Mrs. Candour drew a lace handkerchief from her bosom.

“What had Miss Quayne done,” asked Alleyn, “to merit so terrible a punishment?”

“She coveted the vow of Odin.”

“I’m afraid I do not know what that implies.”

“That is how I feel about it,” said Mrs. Candour, exactly as if she had just finished a lucid and explicit statement. “Father Garnette is above all that sort of thing. He is not of this world. He had told us so, often and often. But Cara was a very passionate sort of woman.” She dropped her voice and added with an air of illicit relish: “Cara was dreadfully over-sexed. Pardon me.”

“Oh,” said Alleyn.

“Yes. Of course I know that ecstatic union is blessed, but ecstatic union is one thing and—” Here Mrs. Candour stopped short and looked frightened.

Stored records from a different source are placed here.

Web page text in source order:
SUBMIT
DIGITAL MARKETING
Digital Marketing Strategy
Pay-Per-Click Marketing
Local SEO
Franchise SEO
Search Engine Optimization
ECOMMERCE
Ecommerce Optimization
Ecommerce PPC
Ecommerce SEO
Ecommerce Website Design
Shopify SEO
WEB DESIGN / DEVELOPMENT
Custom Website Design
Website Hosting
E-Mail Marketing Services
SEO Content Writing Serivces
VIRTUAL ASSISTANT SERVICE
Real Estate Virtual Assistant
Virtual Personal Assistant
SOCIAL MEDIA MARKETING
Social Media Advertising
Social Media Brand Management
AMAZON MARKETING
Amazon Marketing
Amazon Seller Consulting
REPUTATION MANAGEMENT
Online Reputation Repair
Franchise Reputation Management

“Do you mean,” said Alleyn, “that—?”

“I don’t mean anything definite,” interrupted Mrs. Candour in a hurry. “Please, please don’t attach any importance to what I’ve just said. It was only my idea. I’m so dreadfully upset. Poor Cara. Poor, poor Cara.”

“Mr. Claude Wheatley tells me—”

“Don’t you believe anything that little beast says, Mr. — er— Inspector— er—”

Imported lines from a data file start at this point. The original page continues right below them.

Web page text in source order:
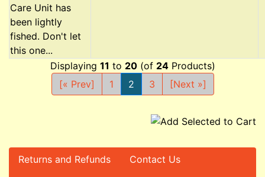
Care Unit has
been lightly
fished. Don't let
this one...
Displaying 11 to 20(of 24Products)
[« Prev]
1 2 3 [Next »]
Returns and Refunds
Contact Us
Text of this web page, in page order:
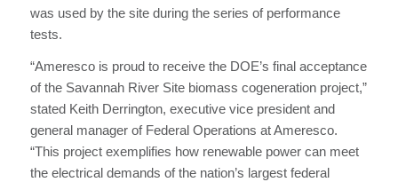
was used by the site during the series of performance
tests.
“Ameresco is proud to receive the DOE’s final acceptance
of the Savannah River Site biomass cogeneration project,”
stated Keith Derrington, executive vice president and
general manager of Federal Operations at Ameresco.
“This project exemplifies how renewable power can meet
the electrical demands of the nation’s largest federal
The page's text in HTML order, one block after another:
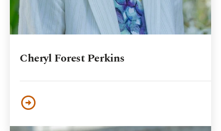
Cheryl Forest Perkins
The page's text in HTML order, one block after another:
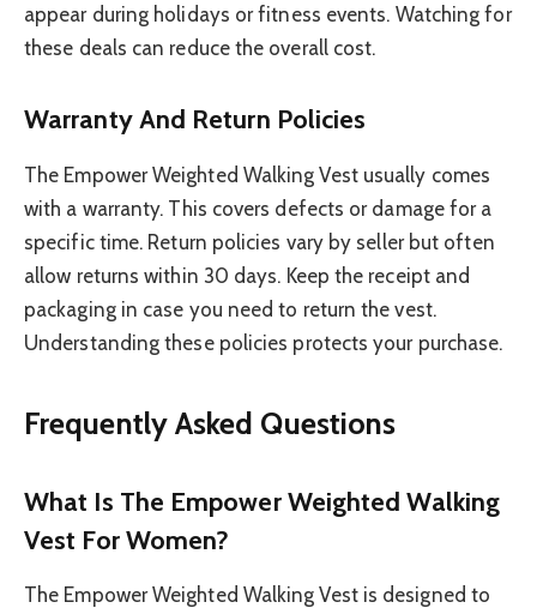
appear during holidays or fitness events. Watching for
these deals can reduce the overall cost.
Warranty And Return Policies
The Empower Weighted Walking Vest usually comes
with a warranty. This covers defects or damage for a
specific time. Return policies vary by seller but often
allow returns within 30 days. Keep the receipt and
packaging in case you need to return the vest.
Understanding these policies protects your purchase.
Frequently Asked Questions
What Is The Empower Weighted Walking
Vest For Women?
The Empower Weighted Walking Vest is designed to

“Inspector Alleyn, Madam.”

“Oh— Inspector Alleyn. Claude’s a little pig. Always prying into other people’s affairs. I’ve told Father, but he’s so good he doesn’t see.”

“I gather you rather upset Mr. Wheatley by referring to his preparations for the service.”

“Serves him right if I did. He kept on saying it was murder, he knew it was murder, and that Cara was such a lovely woman and everyone was jealous of her. I just said: ‘Well,’ I said, ‘if she was murdered,’ I said, ‘who prepared the goblet and the flagon?’ And then he fainted. I thought it looked very queer.”

“Miss Quayne was a very beautiful woman, I believe?” said Alleyn casually.

“I never could see it. Of course, if you admire that type. But just because that M. de Ravigne went silly over her — I mean everyone knows what foreigners are like. If you give them any encouragement, that is. Well, I myself — I suppose Claude told you that — about her looks, I mean. Or was it Father Garnette? Was it?”

“I’m afraid I don’t remember,” said Alleyn.

Mrs. Candour jerked her chin up. For a second her face was horrible. “Cara doesn’t look very pretty now,” she said softly.

Alleyn turned away.

“I mustn’t keep you any longer,” he said. “There’s only one other point. You were the first, after Mr. Garnette, to take the cup. Did you notice any peculiar smell?”

“I don’t know. I don’t remember. No, I don’t think so.”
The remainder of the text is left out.